Comment on attachment 157841 [details] [diff] [review] Item 1: protect against recursive frame construction r=dbaron, although this actually scares me a little bit for branches. Or do we know that this would always produce bad results now?
Attachment #157841 - Flags: review?(dbaron) → review+
*** Bug 258178 has been marked as a duplicate of this bug. ***
Is topcrash bug 243528 dupe of this? It has same stacktrace, minimal testcase attached.
*** Bug 243528 has been marked as a duplicate of this bug. ***
Blocks: 257818
*** Bug 258313 has been marked as a duplicate of this bug. ***
Flags: blocking-aviary1.0?
let's get this on the aviary and 1.7 branches...
Flags: blocking-aviary1.0? → blocking-aviary1.0+
dbaron: do we really want ReallyInitEditor private, rather than protected? (The event callback already is a friend in the posted patch.)
With comment changes; this is what I committed to Aviary branch.

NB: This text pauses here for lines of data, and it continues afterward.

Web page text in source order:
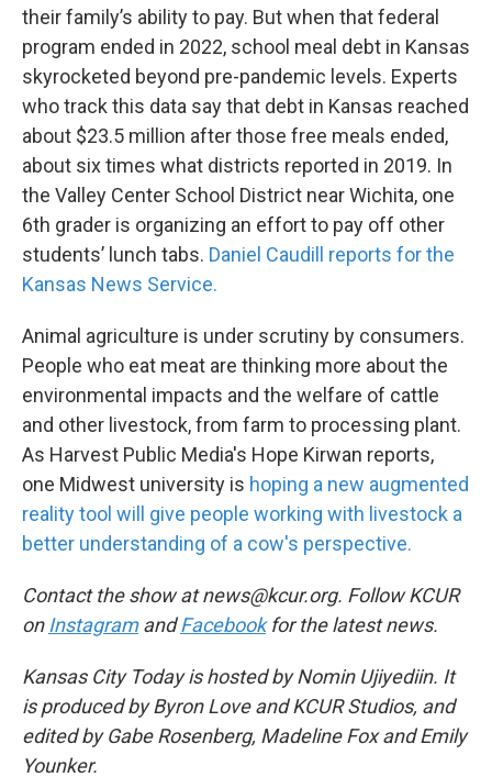
their family’s ability to pay. But when that federal
program ended in 2022, school meal debt in Kansas
skyrocketed beyond pre-pandemic levels. Experts
who track this data say that debt in Kansas reached
about $23.5 million after those free meals ended,
about six times what districts reported in 2019. In
the Valley Center School District near Wichita, one
6th grader is organizing an effort to pay off other
students’ lunch tabs. Daniel Caudill reports for the
Kansas News Service.
Animal agriculture is under scrutiny by consumers.
People who eat meat are thinking more about the
environmental impacts and the welfare of cattle
and other livestock, from farm to processing plant.
As Harvest Public Media's Hope Kirwan reports,
one Midwest university is hoping a new augmented
reality tool will give people working with livestock a
better understanding of a cow's perspective.
Contact the show at news@kcur.org. Follow KCUR
on InstagramandFacebookfor the latest news.
Kansas City Today is hosted by Nomin Ujiyediin. It
is produced by Byron Love and KCUR Studios, and
edited by Gabe Rosenberg, Madeline Fox and Emily
Younker.

I'll pull a 1.7 tree later and see if it fits in there; bz said it doesn't go so well on the trunk. (But maybe for the trunk we should go whole-hog and rip out the vestigial deferred-init code anyway?)

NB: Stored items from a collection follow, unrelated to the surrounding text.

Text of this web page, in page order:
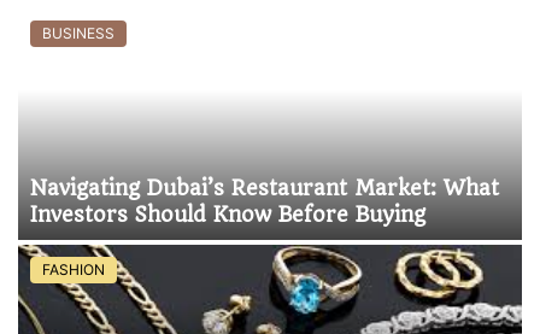
BUSINESS
Navigating Dubai’s Restaurant Market: What
Investors Should Know Before Buying
FASHION
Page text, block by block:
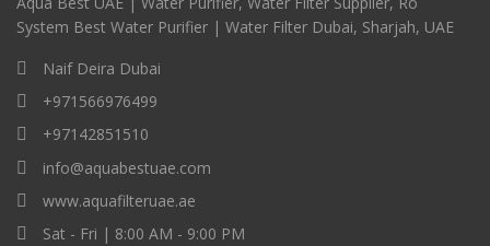
System Best Water Purifier | Water Filter Dubai, Sharjah, UAE
Naif Deira Dubai
+971566976499
+97142851510
info@aquabestuae.com
www.aquafilteruae.ae
Sat - Fri | 8:00 AM - 9:00 PM

Attachment #157842 - Attachment is obsolete: true
Marking fixed-aviary1.0, but leaving it open for the rest of the work here to happen on the trunk.
Keywords: fixed-aviary1.0
Mike, if you can rip out the vestigial stuff on trunk, that would be great. I believe your item 2 did apply to trunk, though; it was item 1 that did not (and it was only slightly rotted).
Oh, I just said private rather than protected since I'm a little skeptical about whether this can be subclassed.
(In reply to comment #38) > Marking fixed-aviary1.0, but leaving it open for the rest of the work here to > happen on the trunk. could bug 263060 be a regression of this patch ?
> could bug 263060 be a regression of this patch ? Absolutely. Calling select() should force editor init.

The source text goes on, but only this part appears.